EXERCISE AIM. The entries below are to be repeated exactly, with the pictures left out.
|---|
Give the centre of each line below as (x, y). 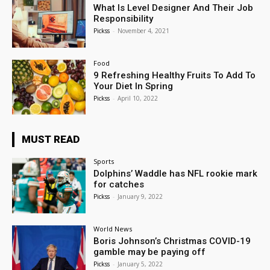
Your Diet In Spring (133, 86)
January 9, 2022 (140, 197)
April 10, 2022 (138, 98)
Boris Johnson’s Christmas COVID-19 (172, 241)
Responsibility (124, 18)
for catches (119, 185)
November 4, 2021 (144, 30)
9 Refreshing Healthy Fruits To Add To (175, 75)
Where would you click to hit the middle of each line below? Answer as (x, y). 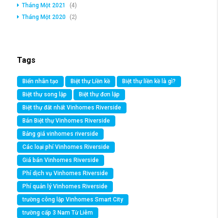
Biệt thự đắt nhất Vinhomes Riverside (72, 108)
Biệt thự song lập (45, 95)
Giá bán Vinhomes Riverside (61, 160)
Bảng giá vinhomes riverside (60, 134)
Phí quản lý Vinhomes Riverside (65, 187)
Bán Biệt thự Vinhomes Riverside (66, 121)
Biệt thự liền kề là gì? (149, 82)
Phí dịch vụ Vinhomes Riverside (65, 173)
|---|
ANSWER SPACE.
Give the centre of each line below as (x, y). 
Your Diet In Spring (133, 86)
January 9, 2022 (140, 197)
April 10, 2022 (138, 98)
Boris Johnson’s Christmas COVID-19 (172, 241)
Responsibility (124, 18)
for catches (119, 185)
November 4, 2021 (144, 30)
9 Refreshing Healthy Fruits To Add To (175, 75)
Where would you click to hit the middle of each line below? Answer as (x, y). 
Biệt thự đắt nhất Vinhomes Riverside (72, 108)
Biệt thự song lập (45, 95)
Giá bán Vinhomes Riverside (61, 160)
Bảng giá vinhomes riverside (60, 134)
Phí quản lý Vinhomes Riverside (65, 187)
Bán Biệt thự Vinhomes Riverside (66, 121)
Biệt thự liền kề là gì? (149, 82)
Phí dịch vụ Vinhomes Riverside (65, 173)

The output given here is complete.